Records for processing

━━━━━━━━━━

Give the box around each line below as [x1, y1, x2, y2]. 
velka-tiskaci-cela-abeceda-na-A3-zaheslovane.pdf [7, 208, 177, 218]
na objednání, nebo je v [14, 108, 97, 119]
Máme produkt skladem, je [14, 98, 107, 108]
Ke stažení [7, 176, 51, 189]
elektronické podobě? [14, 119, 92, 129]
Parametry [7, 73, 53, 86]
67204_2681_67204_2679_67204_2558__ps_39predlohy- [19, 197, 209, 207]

━━━━━━━━━━

Task brief
Starting with the line that contains "Parametry [7, 73, 53, 86]", return every line through the last one of the records, exactly as written.

Written answer
Parametry [7, 73, 53, 86]
67204_2681_67204_2679_67204_2558__ps_39predlohy- [19, 197, 209, 207]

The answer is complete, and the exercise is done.